4.2. Motion Planning Module Verification in Simulation

Simulation experiments were conducted to validate the proposed local motion planning module. First, a dynamic sidewalk environment was created using the Unreal Engine game editor, as shown in Figure 9. It contains animated walking pedestrians that act as dynamic obstacles and different static obstacles, such as bus stands, road borders, and public seats. The objective of the mission was to navigate the robot from the initial starting point to the destination. The proposed algorithm was benchmarked using the conventional dynamic window approach, DWA [45]. Our method demonstrates its potential while moving through a narrow sidewalk and more complex maneuvers, such as dynamic collision avoidance. However, the DWA showed a jerky motion, and the robot crashed before reaching the final goal, as depicted in Figure 10D. Moreover, the proposed approach automatically changes the robot’s heading and avoids obstacles and then returns to the sidewalk center once the obstacle is passed (see Figure 10 and the attached video). Figure 11 shows the path taken by the robot. The blue line represents the path while following the smooth commands,

v_{x}, v_{ϕ}

, generated by the proposed scheme. The commanded velocities are shown in Figure 12. The first row represents the linear forward velocity

v_{x}

. It can be observed that our algorithm generates smoother commands without violating the speed limit of

1.5

m/s. At the time stamp

t = 6 \times 10^{5}

, the speed was approximately 0 m/s. There was no available drivable area in this scenario owing to the walking person who took over the entire free space, and the robot speed increased when the person moved away. The second row presents the commanded angular velocities. Compared to the DWA command, our method shows a more stable velocity command while respecting the imposed constraints. It is recommended that the reader watch supplementary videos to better understand the simulated scenario.

4.3. Hardware Experiments

The hardware used for the real-time experimentation is Scout 2.0, developed for industrial applications by Agile Robotics, which has a compact body and low power consumption. In addition, scout 2.0 has its central control system, allowing us to customize complex modes of operation. Users can communicate with the central controller through the CAN Bus protocol, and an open-source SDK and robot operating system (ROS) package are provided.

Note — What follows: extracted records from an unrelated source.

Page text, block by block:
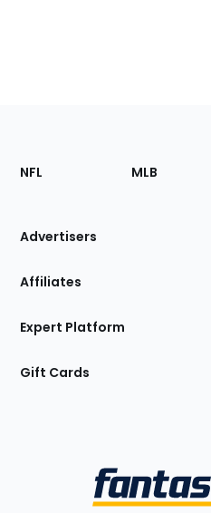
Footer
Sections
Site
NFL MLB
Advertisers
Affiliates
Expert Platform
Gift Cards
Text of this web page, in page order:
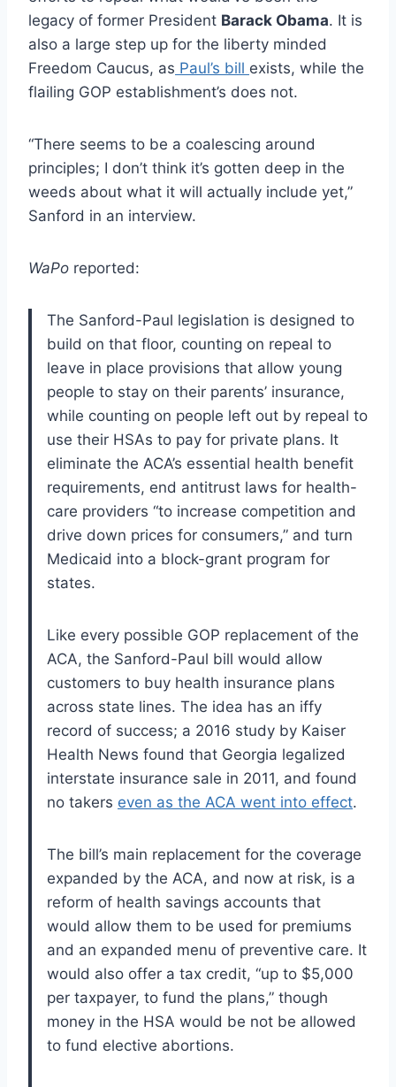
legacy of former President Barack Obama. It is
also a large step up for the liberty minded
Freedom Caucus, as Paul’s bill exists, while the
flailing GOP establishment’s does not.
“There seems to be a coalescing around
principles; I don’t think it’s gotten deep in the
weeds about what it will actually include yet,”
Sanford in an interview.
WaPo reported:
The Sanford-Paul legislation is designed to
build on that floor, counting on repeal to
leave in place provisions that allow young
people to stay on their parents’ insurance,
while counting on people left out by repeal to
use their HSAs to pay for private plans. It
eliminate the ACA’s essential health benefit
requirements, end antitrust laws for health-
care providers “to increase competition and
drive down prices for consumers,” and turn
Medicaid into a block-grant program for
states.
Like every possible GOP replacement of the
ACA, the Sanford-Paul bill would allow
customers to buy health insurance plans
across state lines. The idea has an iffy
record of success; a 2016 study by Kaiser
Health News found that Georgia legalized
interstate insurance sale in 2011, and found
no takers even as the ACA went into effect.
The bill’s main replacement for the coverage
expanded by the ACA, and now at risk, is a
reform of health savings accounts that
would allow them to be used for premiums
and an expanded menu of preventive care. It
would also offer a tax credit, “up to $5,000
per taxpayer, to fund the plans,” though
money in the HSA would be not be allowed
to fund elective abortions.
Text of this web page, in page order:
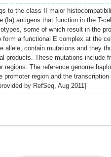
to the class II major
(Ia) antigens that function in the T-
some of which result in the
form a functional E complex at the
allele, contain mutations and they
products. These mutations include
regions. The reference genome
promoter region and the
by RefSeq, Aug 2011]
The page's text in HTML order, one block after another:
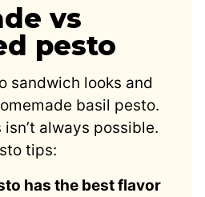
vs
pesto
sandwich looks and
basil pesto.
always possible.
tips:
has the best flavor
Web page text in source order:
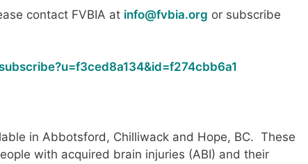
contact FVBIA at info@fvbia.org or subscribe
in Abbotsford, Chilliwack and Hope, BC. These
with acquired brain injuries (ABI) and their
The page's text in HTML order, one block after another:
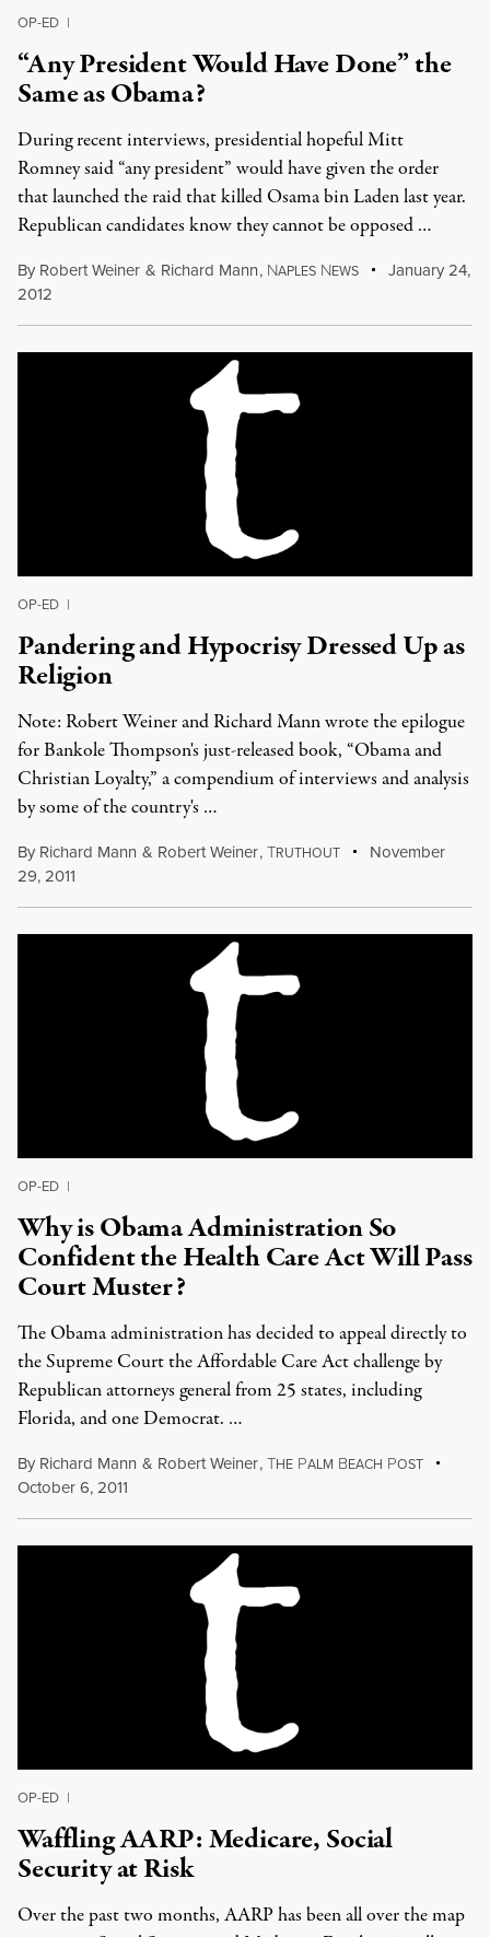
OP-ED |
“Any President Would Have Done” the
Same as Obama?
During recent interviews, presidential hopeful Mitt
Romney said “any president” would have given the order
that launched the raid that killed Osama bin Laden last year.
Republican candidates know they cannot be opposed …
By Robert Weiner & Richard Mann, NAPLES NEWS
January 24,
2012
OP-ED |
Pandering and Hypocrisy Dressed Up as
Religion
Note: Robert Weiner and Richard Mann wrote the epilogue
for Bankole Thompson's just-released book, “Obama and
Christian Loyalty,” a compendium of interviews and analysis
by some of the country's …
By Richard Mann & Robert Weiner,TRUTHOUT
November
29, 2011
OP-ED |
Why is Obama Administration So
Confident the Health Care Act Will Pass
Court Muster?
The Obama administration has decided to appeal directly to
the Supreme Court the Affordable Care Act challenge by
Republican attorneys general from 25 states, including
Florida, and one Democrat. …
By Richard Mann & Robert Weiner,THE PALM BEACH POST
October 6, 2011
OP-ED |
Waffling AARP: Medicare, Social
Security at Risk
Over the past two months, AARP has been all over the map

The optimized neural network and the presented controller were embedded into the robot PC. It comprises a CPU Intel Core i7-7567U processor @ 3.5 GHz Turbo and DDR4 RAM of 32 GB. With such configurations, the camera attached to the Scout provides RGB images at 30 FPS, while an optimized deep neural network can process the RGB images on the CPU at 22 FPS (sensor configuration for the real-time experimentation is shown Figure 1). Intensive real-world experiments have shown that the proposed approach performs comparably to the simulation results of a real mobile robot. Motions such as heading and forward speed adjustment and aligning to the sidewalk center were observed. The accompanying videos were available for real-time experiments. Figure 13b shows the environment in which the experiments were conducted. Figure 13a shows the real-time results of the semantic segmentation of the drivable area on a sidewalk. The method effectively translates from the simulation into the real world and steers clear of those objects that were not comprehended in the labeling class.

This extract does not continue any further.